Requirement:
Locate the lines of the listing below that hold "Bangalore", then copy each of them.

______

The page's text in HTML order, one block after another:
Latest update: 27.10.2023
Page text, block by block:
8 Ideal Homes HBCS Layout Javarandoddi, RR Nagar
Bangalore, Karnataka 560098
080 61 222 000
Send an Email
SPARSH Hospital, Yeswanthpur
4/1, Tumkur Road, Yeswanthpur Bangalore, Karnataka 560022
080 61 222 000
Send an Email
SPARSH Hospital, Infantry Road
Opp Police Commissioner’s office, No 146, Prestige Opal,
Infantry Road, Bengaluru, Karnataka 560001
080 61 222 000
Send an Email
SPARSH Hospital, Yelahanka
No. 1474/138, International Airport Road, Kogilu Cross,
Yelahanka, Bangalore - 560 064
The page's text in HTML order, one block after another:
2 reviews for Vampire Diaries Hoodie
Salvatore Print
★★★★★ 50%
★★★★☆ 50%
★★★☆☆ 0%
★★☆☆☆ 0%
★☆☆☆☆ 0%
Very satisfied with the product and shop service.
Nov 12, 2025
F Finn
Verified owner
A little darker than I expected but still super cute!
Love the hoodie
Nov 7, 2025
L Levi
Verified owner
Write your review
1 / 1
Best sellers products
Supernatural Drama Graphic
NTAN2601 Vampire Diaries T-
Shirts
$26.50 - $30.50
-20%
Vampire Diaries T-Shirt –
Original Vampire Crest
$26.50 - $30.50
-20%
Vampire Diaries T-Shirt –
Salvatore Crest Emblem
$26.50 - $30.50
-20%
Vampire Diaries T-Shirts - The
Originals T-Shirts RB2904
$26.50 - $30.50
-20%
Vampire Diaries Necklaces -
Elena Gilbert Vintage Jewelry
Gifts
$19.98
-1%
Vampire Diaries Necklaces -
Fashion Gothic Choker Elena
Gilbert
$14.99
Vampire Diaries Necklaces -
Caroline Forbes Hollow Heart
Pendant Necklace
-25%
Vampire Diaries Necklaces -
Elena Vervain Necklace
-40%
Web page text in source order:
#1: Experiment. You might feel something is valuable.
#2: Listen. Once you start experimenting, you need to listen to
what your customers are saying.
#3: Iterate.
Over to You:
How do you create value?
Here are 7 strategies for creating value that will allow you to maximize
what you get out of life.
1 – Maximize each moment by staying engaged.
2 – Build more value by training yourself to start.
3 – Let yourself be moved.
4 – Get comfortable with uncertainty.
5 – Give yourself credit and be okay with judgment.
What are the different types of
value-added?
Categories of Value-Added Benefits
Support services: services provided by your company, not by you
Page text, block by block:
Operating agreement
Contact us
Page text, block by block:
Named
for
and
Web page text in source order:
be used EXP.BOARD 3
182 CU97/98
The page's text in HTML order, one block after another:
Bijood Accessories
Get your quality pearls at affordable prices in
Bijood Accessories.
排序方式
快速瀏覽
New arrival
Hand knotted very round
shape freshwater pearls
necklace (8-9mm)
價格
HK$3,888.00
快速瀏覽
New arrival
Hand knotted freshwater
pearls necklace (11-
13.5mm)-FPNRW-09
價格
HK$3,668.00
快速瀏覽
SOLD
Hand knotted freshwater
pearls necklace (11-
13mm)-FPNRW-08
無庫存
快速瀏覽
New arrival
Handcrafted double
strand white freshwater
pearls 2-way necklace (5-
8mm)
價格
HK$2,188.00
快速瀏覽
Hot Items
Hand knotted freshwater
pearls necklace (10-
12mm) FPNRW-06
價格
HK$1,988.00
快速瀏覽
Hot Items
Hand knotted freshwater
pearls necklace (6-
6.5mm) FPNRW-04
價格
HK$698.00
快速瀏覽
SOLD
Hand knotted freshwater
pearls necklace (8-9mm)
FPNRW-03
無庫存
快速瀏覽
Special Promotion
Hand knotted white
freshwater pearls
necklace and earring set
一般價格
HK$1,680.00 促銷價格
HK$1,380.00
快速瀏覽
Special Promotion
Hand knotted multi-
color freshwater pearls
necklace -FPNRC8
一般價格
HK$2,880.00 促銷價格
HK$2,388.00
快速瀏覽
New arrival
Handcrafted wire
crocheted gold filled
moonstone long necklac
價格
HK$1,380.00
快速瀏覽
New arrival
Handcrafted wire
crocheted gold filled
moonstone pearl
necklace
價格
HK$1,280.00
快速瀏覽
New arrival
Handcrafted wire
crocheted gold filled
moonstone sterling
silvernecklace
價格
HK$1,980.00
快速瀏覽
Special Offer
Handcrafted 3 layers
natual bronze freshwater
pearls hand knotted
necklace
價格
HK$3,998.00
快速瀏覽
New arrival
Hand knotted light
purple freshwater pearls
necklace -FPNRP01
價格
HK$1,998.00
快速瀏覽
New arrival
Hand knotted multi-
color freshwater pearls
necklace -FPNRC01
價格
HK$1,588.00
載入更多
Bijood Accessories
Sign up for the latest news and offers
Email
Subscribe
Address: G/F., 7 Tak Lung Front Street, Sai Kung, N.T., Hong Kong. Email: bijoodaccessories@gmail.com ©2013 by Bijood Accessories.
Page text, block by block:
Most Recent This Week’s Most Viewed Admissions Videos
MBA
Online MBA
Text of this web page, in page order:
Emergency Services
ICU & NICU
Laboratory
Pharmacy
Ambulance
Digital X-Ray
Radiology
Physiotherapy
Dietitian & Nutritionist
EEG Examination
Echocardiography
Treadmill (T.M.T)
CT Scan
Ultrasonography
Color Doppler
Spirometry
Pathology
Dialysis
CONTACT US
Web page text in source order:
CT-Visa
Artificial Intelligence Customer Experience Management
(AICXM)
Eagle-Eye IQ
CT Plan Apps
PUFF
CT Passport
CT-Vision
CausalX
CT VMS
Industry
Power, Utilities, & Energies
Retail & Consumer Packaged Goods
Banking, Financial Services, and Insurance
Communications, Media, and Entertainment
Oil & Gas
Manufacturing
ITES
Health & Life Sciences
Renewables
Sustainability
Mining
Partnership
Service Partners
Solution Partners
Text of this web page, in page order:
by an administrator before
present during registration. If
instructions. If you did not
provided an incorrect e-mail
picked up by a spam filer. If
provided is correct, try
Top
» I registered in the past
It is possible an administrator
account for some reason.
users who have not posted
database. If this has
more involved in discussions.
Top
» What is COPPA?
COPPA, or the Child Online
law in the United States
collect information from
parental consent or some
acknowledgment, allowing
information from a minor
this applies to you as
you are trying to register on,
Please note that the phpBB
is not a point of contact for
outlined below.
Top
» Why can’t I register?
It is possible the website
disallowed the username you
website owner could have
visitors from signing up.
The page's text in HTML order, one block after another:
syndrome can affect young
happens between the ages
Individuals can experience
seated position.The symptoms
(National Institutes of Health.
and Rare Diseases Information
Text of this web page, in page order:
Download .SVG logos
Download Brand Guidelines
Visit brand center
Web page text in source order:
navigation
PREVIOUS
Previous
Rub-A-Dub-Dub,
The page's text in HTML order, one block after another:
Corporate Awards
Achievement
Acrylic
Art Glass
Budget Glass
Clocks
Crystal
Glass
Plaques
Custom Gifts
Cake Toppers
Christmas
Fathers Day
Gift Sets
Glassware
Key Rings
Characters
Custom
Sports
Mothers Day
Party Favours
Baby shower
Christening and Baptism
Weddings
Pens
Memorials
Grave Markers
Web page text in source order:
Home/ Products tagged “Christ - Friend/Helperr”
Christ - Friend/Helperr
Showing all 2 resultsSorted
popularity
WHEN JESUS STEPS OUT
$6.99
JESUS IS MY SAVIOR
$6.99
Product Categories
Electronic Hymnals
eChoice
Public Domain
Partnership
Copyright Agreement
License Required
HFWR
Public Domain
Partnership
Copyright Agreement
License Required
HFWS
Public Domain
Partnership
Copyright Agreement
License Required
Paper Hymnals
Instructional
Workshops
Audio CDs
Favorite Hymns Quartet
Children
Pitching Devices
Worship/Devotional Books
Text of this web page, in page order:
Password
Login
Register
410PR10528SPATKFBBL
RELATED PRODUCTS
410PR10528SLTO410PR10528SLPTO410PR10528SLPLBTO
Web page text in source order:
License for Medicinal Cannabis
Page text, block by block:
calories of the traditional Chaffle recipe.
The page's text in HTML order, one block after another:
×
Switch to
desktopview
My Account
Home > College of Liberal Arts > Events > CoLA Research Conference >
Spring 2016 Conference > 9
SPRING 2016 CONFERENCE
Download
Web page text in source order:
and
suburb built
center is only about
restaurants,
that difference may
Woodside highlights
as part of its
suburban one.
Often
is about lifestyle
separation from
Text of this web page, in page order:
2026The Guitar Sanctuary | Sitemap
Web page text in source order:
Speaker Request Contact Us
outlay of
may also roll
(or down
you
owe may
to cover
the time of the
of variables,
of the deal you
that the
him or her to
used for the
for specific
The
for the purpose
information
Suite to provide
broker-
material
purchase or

______

Expected answer:
Bangalore, Karnataka 560098
4/1, Tumkur Road, Yeswanthpur Bangalore, Karnataka 560022
Yelahanka, Bangalore - 560 064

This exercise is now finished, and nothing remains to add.